What Employers Need to Know About the Fair Labor Standards Act (FLSA)

What Employers Need to Know About the Fair Labor Standards Act (FLSA) | Sherr Law Group

As a Norristown Employment Law attorney, I spend a lot of time counseling my clients on how they can best structure their policies and procedures around both federal and local laws. At Sherr Law Group, our clients are contending with the growing realization that almost any business decision they make can be challenged through a dizzying array of federal and state statutes or administrative proceedings.

One of the most important laws for all businesses to be aware of is the Fair Labor Standards Act (FLSA). It can spell trouble for your organization if your workers are covered under this law and you don’t follow its strict stipulations. Read on to learn the basics of the FLSA and how it affects you as a business.

What Is the Fair Labor Standards Act?

The Fair Labor Standards Act (FLSA) is a federal law which establishes standards in minimum wage, overtime pay eligibility, recordkeeping, and child labor. These standards affect both full-time and part-time workers and their employers, and they apply to workplaces in the public and private sector and in federal, state, and local governments.  FLSA applies to all organizations with over $500,000 in sales.

Here are some of the most significant aspects of this law and the requirements surrounding them.

Basic Wage Standards

There are a number of basic wage standards to which nonexempt employees are entitled. For example, companies must pay their employees the federal minimum wage, and wages must be paid to employees on a regular payday schedule. Any nonexempt employee must also be paid an overtime wage after 40 hours of work performed in one work week.

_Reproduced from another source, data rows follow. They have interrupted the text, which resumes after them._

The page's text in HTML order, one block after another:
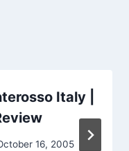
Italy |
16, 2005
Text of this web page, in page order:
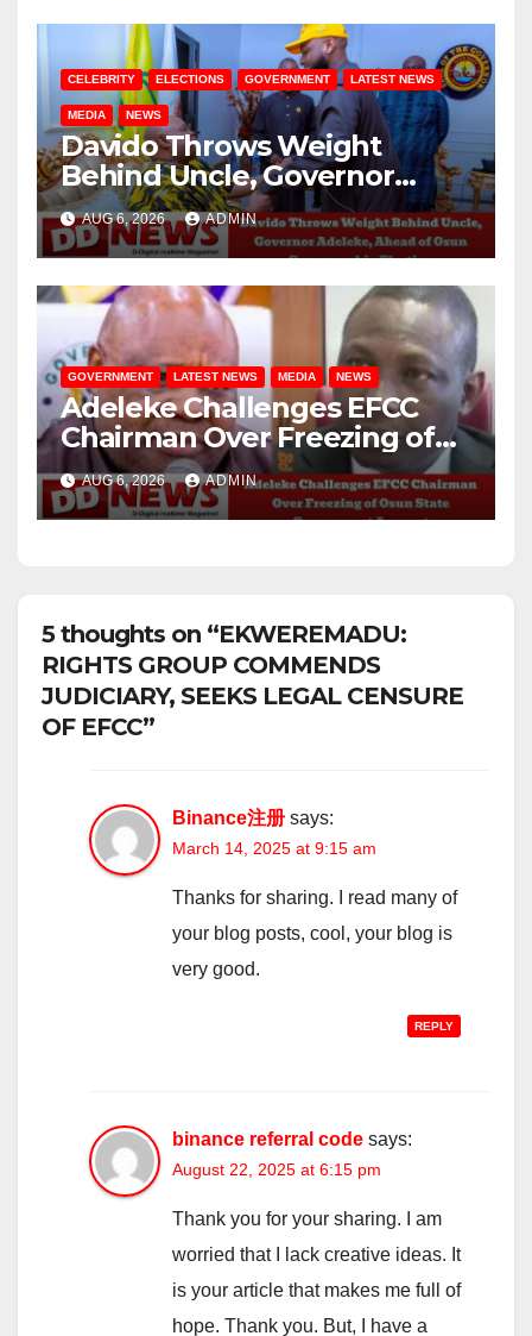
CELEBRITY ELECTIONS GOVERNMENT LATEST NEWS
MEDIA NEWS
Davido Throws Weight
Behind Uncle, Governor
Adeleke, Ahead of Osun
Governorship Election
AUG 6, 2026 ADMIN
GOVERNMENT LATEST NEWS MEDIA NEWS
Adeleke Challenges EFCC
Chairman Over Freezing of
Osun State Government
Account
AUG 6, 2026 ADMIN
5 thoughts on “EKWEREMADU:
RIGHTS GROUP COMMENDS
JUDICIARY, SEEKS LEGAL CENSURE
OF EFCC”
Binance注册 says:
March 14, 2025 at 9:15 am
Thanks for sharing. I read many of
your blog posts, cool, your blog is
very good.
REPLY
binance referral code says:
August 22, 2025 at 6:15 pm
Thank you for your sharing. I am
worried that I lack creative ideas. It
is your article that makes me full of
hope. Thank you. But, I have a

Many employees and employers are surprised to learn that the FLSA does not mandate things like vacation/sick pay, holidays off, pay raises, and meal times. While some of these issues may be covered by other federal laws for some employers, the FLSA only concerns some of the most basic wage standards.

Recordkeeping

The FLSA requires employers to keep records on wages, hours, and other items. Many businesses already keep the necessary records in the course of doing business, but it’s important to ensure your company is aware of every stipulation. Your Philadelphia employment attorney can help you create a compliant recordkeeping system.

Calculating Overtime Pay

When an employee works in excess of 40 hours during a single work week, that employee is entitled to receive overtime at the rate of one and a half times the employee’s regular pay rate. Certain types of employees (called exempt employees) are not entitled to overtime pay even if they are covered by other terms of the FLSA. Executives, administrators, and professional employees may all be exempt from overtime laws, particularly if they are paid a salary.

Determining Whether Your Employees Are Covered By the FLSA

All employees who work in a “covered enterprise” can enjoy the protections of the Federal Labor Standards Act. If you have any doubt about whether your organization is covered, speak with a Philadelphia Employment Law lawyer who can advise you on the steps you need to take to ensure your business is complying with FLSA.

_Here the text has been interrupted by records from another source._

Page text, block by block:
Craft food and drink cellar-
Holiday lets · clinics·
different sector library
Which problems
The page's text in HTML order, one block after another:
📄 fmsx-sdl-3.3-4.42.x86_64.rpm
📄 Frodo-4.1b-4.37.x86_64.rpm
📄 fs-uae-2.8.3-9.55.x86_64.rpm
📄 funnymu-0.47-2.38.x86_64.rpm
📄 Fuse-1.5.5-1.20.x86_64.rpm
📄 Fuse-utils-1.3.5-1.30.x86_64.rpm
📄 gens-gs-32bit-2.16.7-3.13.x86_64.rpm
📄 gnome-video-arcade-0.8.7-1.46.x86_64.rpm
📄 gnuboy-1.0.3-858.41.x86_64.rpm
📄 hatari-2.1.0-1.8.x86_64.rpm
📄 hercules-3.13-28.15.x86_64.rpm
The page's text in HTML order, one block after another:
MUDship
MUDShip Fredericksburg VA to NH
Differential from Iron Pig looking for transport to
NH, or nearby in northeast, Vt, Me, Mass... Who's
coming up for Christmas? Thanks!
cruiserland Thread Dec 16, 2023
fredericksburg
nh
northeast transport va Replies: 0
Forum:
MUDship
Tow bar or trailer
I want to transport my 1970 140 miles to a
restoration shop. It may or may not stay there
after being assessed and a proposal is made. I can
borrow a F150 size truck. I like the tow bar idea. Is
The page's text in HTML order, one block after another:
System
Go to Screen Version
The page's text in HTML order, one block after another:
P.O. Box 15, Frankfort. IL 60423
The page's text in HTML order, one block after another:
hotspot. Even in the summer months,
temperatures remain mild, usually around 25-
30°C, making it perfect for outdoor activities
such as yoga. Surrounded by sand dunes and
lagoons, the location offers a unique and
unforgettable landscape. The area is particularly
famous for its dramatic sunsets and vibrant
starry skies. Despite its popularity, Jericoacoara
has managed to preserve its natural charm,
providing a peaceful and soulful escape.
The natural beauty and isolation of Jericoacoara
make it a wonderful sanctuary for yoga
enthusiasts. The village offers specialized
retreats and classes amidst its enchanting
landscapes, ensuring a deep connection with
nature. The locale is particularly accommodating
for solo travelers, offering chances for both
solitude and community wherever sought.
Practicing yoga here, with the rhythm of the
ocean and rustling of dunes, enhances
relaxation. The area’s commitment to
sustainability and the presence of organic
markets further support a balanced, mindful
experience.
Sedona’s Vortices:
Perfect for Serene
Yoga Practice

In the case of the FLSA, a covered enterprise is defined as “the related activities performed through unified operation or common control by any persons for a common business purpose.” Such an enterprise must also meet one of the following criteria:

  • The organization has an annual gross volume of sales made or business done of more than $500,000.
  • It is engaged in the operation of a hospital, an institution primarily engaged in the care of the sick, the aged, or the mentally ill; a preschool, an elementary or secondary school, or an institution of higher education.
  • It is an activity of a public agency.

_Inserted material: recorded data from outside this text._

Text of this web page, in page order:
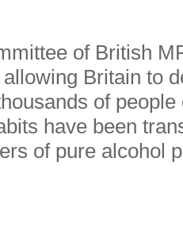
of British
Britain to
of
have been
of pure alcohol
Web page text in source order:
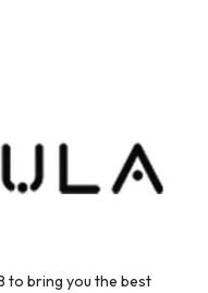
to bring you the best
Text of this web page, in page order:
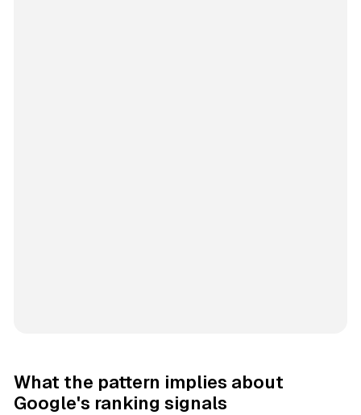
What the pattern implies about
Google's ranking signals
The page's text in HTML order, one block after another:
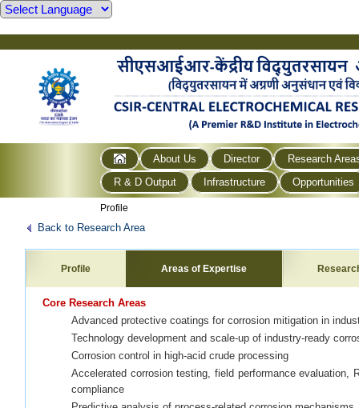
About Us Director
Research
R & D Output
Infrastructure Opportunities
Profile
Back to Research Area
Profile Areas of Expertise
Core Research Areas
Advanced protective coatings for corrosion mitigation in
Technology development and scale-up of industry-ready
Corrosion control in high-acid crude processing
Accelerated corrosion testing, field performance evaluation,
compliance
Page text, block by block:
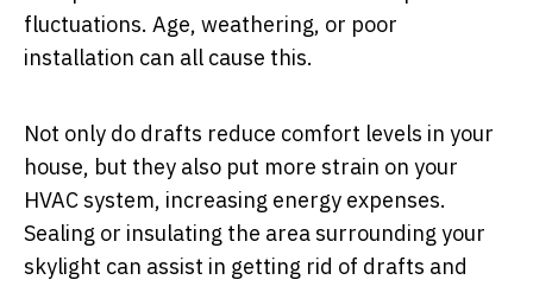
fluctuations. Age, weathering, or poor
installation can all cause this.
Not only do drafts reduce comfort levels in your
house, but they also put more strain on your
HVAC system, increasing energy expenses.
Sealing or insulating the area surrounding your
skylight can assist in getting rid of drafts and
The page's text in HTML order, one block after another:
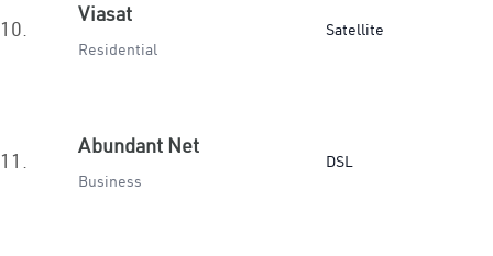
10.
Viasat
Residential
Satellite
11.
Abundant Net
Business
DSL
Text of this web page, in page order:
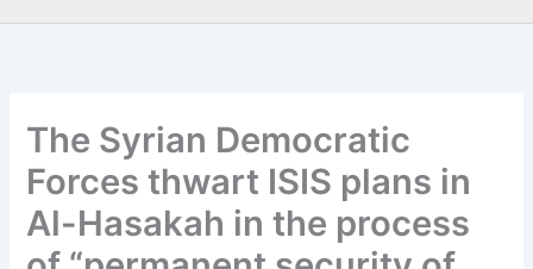
The Syrian Democratic
Forces thwart ISIS plans in
Al-Hasakah in the process

Even if your business does not meet these criteria, your employees may still be covered by the FLSA in certain circumstances! It’s not safe for you to simply assume your company is exempt. That’s why I advise you consult with a Norristown Employment Law lawyer to verify you are making the required benefits available to your employees.

Consulting A Philadelphia Employment Law Attorney to Ensure You and Your Employees Are Protected

Pennsylvania companies must adhere to countless federal and local employment laws or face severe consequences. But your expertise may not be in law, so why would you try to navigate these issues on your own? Rather, you need a trusted team of Philadelphia Employment Law lawyers to rely on. Sherr Law Group can help!

Our Norristown Employment Law lawyers won’t just stop at the Federal Labor Standards Act – we can help your team understand how all federal and state laws apply to them. Contact us today if you’d like assistance with any number of human resources issues – contract formulation, training, employment manuals, and more. We can be reached at (484) 591-3000.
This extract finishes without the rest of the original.